Kerime Yıldız 01 Ocak 1970
“Ben de mi bir gariplik var? Utanacak şey mi arıyorum?“ diye düşünürken sevgili Servet Avcı’nın son yazısındaki giriş cümlesiyle rahatladım.
“Bazı anlar vardır, devleti yöneten veya devleti temsil eden siz olmasanız da o devlet, gözünüzden bile sakındığınız devletiniz olduğu için utanırsınız.”
Evet, gözümden sakındığım devletim adına utandım. Abarttığımı düşünmeyin, leylâ gibi dolandım. Çok üzüldüm.
Biraz kendimi, tabiata, dağa bayıra vurunca gündemden geriye düşmüşüm. Haberlerden uzak kaldım. Külliye’deki toplantıda İmamoğlu’nun oturduğu sandalyenin kırıldığını ve İmamoğlu’nun düştüğünü, bir tanıdığım bahsedinnce öğrendim. “Hadi canım!” diye itiraz ettim. İnanamadım. Haberleri okuyunca öylece kalakaldım. Başımda, târifi imkânsız bir uğultuyla...
En fakirinin bile evine geleni en iyi yere oturttuğu bir milletiz biz. Kaldı ki devletin sarayında misâfire kırık sandalye mi verilir?
Her şeyin kırk kere kontrol edildiği bir mekânda, bu hâdiseye kazâ diyebilir miyiz? Mümkün değil!
Aklıma, iki ihtimâl geliyor.
Birincisi; Erdoğan’ı tahfif etmek.
İçeriden birileri, sonucun böyle garip olacağını bile bile yaptı. Yâni hedef, Erdoğan’dı. “Bakın İstanbul’u kaybettiğine o kadar kızdı ki İmamoğlu’nu kırık sandalyeye oturttu.” dememiz için.

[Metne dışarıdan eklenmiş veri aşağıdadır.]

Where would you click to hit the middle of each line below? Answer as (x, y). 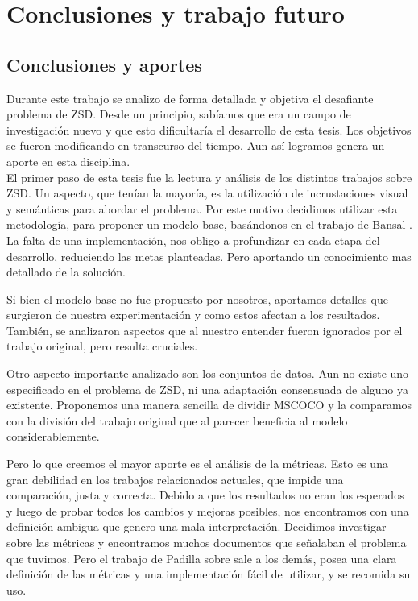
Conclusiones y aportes (104, 64)
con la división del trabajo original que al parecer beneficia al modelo (177, 420)
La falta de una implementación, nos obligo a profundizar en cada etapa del (193, 240)
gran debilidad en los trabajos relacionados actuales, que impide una (175, 479)
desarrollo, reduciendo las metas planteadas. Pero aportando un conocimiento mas (209, 256)
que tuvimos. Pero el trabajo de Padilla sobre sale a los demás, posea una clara (202, 558)
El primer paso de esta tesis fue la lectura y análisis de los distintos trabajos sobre (209, 177)
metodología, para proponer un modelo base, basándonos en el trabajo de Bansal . (209, 224)
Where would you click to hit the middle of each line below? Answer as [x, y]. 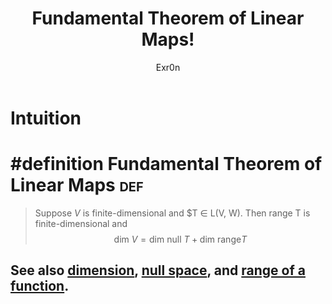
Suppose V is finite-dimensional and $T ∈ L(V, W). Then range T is [172, 213]
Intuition [46, 118]
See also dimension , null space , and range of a [158, 270]
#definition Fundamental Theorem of [166, 164]
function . [40, 286]
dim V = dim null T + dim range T [180, 239]
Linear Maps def [77, 185]

İkincisi; İmamoğlu’nu tahfif etmek.
Eğer gerçekten amaç buysa İmamoğlu’nun itibarı zedelenmedi. Külliye’nin itibarı zedelendi. Bir misâfirin hakları, ev sâhibine emânettir. Misâfir, kırık sandalyeye oturtulunca ev sâhibinin itibarı zedelenir. Bu durumda o sandalyelerden her kim sorumluysa çok âcilen hesap sorulmalıdır.
Cumhurbaşkanı, İmamoğlu düştüğünde, “Sandalyeyi kırdın, israf ettin.” demek yerine, misâfirinin gönlünü almalıydı. İmamoğlu, öyle bir cevap vermiş ki 800. 000 kere gol olmuş:
“Merak etmeyin, ikinciye daha sağlam otururum!”
İşte, oyunu bozan cümle! O kadar bozmuş ki pelikan medyasında, kırık sandalyeyi sakız edip çiğneyecek hâl kalmamış.
İşi, mizaha dökecektim. “Buna gerek yoktu. Dokunulmazlar filmindeki gibi bir beyzbol sopasıyla hâllolurdu? Kim mi yapacak? Birbirlerine omuz atan bakanlar, bayıla bayıla yaparlar.” diye yazacaktım.
Vazgeçtim. Yandaşların bile tek kelime yazmaktan imtina ettiği meseleyi, Devlet Bahçeli savundu. Bayburt konuşmasındaki şu cümleyi okuyunca mizah yapacak hâlim kalmadı:
“Yenikapı’ya otomobil sergisi açacak kadar çıldıran kırık sandalyeliler nereye varmak istemektedir?"
Bahçeli, benden betermiş. Hadi ben, dağ bayır gezerken gündemden geriye kaldım. Bahçeli ne yapıyor?
Allahaşkına birileri, toplantının İBB’de değil, Külliye’de yapıldığını; kırık sandalyenin Külliye’ye âit olduğunu, Bahçeli’ye söylesin!
Hem devletim adına hem Devlet Bey adına çok utandım.